Simple fact that they can’t search the web makes Anthropic’s models useless for a large number of people, myself included.
Agree. I’m waiting with bated breath.
@@ArianeQubeyou can always use perplexity with sonnet 3.5
@@ArianeQube Sure, that’s valid but doesn’t apply to everyone.
I tend to find Deepseek concerning . Either the Chinese have been able to match or nearly match the progress in the west without the latest chips meaning they have better algorithms or they have secretly gotten a large number of the latest chips illegally. I guess time will tell.
Can’t wait for this to turn into one of the biggest RCE vulnerability in the world.
All the more reason to use adblock
“buy me the best esports gaming mouse on the market”

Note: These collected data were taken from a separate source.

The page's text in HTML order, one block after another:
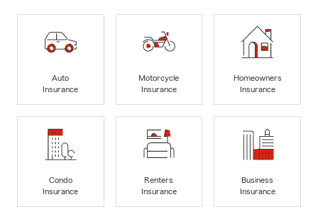
Auto
Insurance
Motorcycle
Insurance
Homeowners
Insurance
Condo
Insurance
Renters
Insurance
Business
Insurance
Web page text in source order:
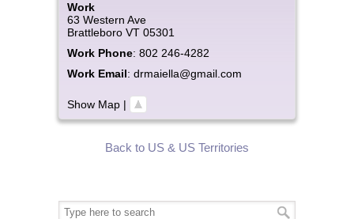
Work
63 Western Ave
Brattleboro VT 05301
Work Phone: 802 246-4282
Work Email: drmaiella@gmail.com
Show Map |
Back to US & US Territories
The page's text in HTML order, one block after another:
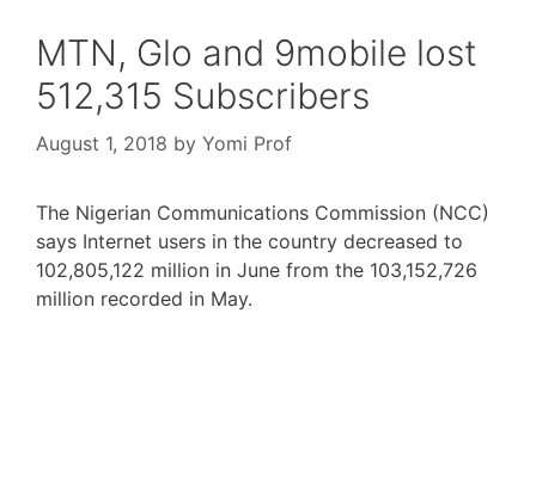
MTN, Glo and 9mobile lost
512,315 Subscribers
August 1, 2018 by Yomi Prof
The Nigerian Communications Commission (NCC)
says Internet users in the country decreased to
102,805,122 million in June from the 103,152,726
million recorded in May.
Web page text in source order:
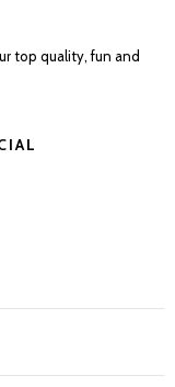
top quality, fun and
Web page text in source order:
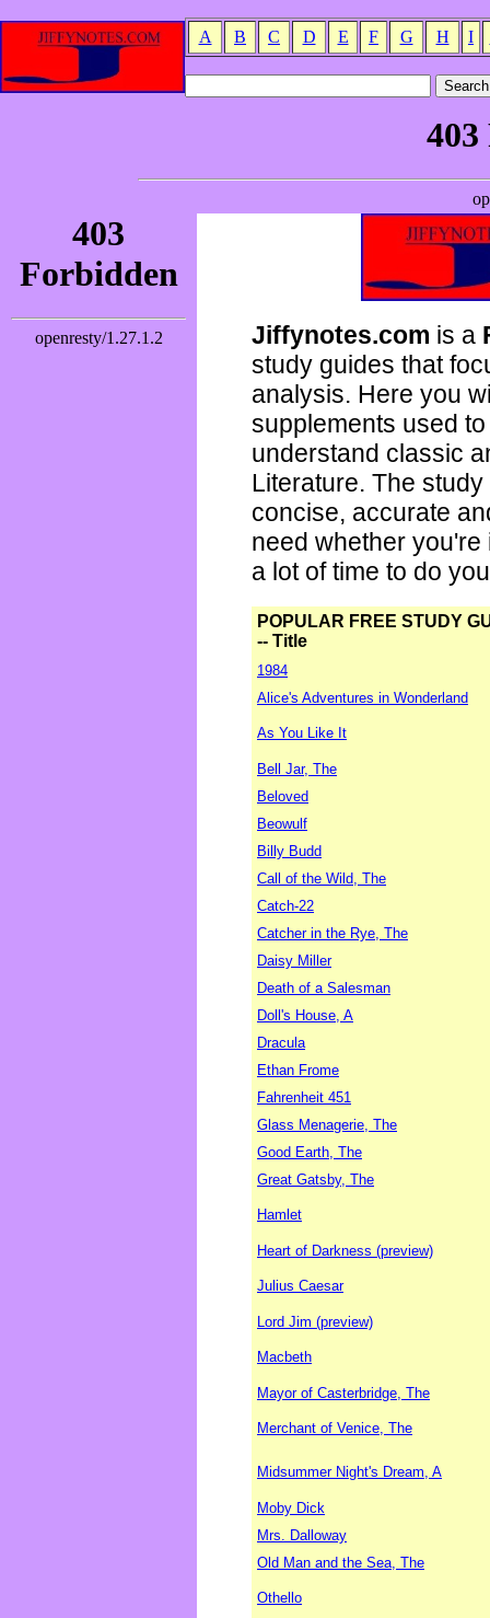
A B C D E F G H I
Jiffynotes.com is a
study guides that
analysis. Here you
supplements used
understand classic
Literature. The
concise, accurate
need whether
a lot of time to do
POPULAR FREE STUDY
-- Title
1984
Alice's Adventures in Wonderland
As You Like It
Bell Jar, The
Beloved
Beowulf
Billy Budd
Call of the Wild, The
Catch-22
Catcher in the Rye, The
Daisy Miller
Death of a Salesman
Doll's House, A
Dracula
Ethan Frome
Fahrenheit 451
Glass Menagerie, The
Good Earth, The
Great Gatsby, The
Hamlet
Heart of Darkness (preview)
Julius Caesar
Lord Jim (preview)
Macbeth
Mayor of Casterbridge, The
Merchant of Venice, The
Midsummer Night's Dream, A
Moby Dick
Mrs. Dalloway
Old Man and the Sea, The
Othello

Operator: *buys “ultimate esports super mouse” for $10 on temu*
Either that, or a 5 year old mouse.
Hell of a way to start a Monday. Hosting a workshop on LLMs for several friends who are academics, and it feels like the ground is shifting under our feet continuously. This channel is a great resource as always
What is the end-game here? Economy will collapse if AI takes over even 20-30% white collar jobs in next 5 years. The last time we had such high unemployment was during the great depression. UBI is not going to solve this problem! AI might lead to a violent revolution against oligarchy.. What say?
UBI could solve the problem, if there was the will and a massive cultural shift. Not optimistic that will happen quickly or easily, but we’ve seen how bad human societies are at managing long horizon problems like climate change, so if it is a problem that’s heading our way maybe it’s better for it to come as a system shock than a slow collapse.
Uniwersal basic income. But don’t even think you’re going to afford much goodies and services
2:53 small flex having Noam Broom following you haha
I use Descript as well. Same pinch 😊 5:10
My two main models that I use at the moment are the O1 Pro and the Gemini 2.0 Flash. I’m currently waiting for the O3 and other advancements. Thanks for your great videos! 🙂
I’ll believe it when I see it.
Not sure why they’re asking agents to click a mouse to navigate a website – HTML is structured and rich with markup and metadata, it would make a lot more sense for an agent to interact at the DOM level than with pixels!
When do you think Anthropic’s next release is? Do you think they are working on a CoT model too?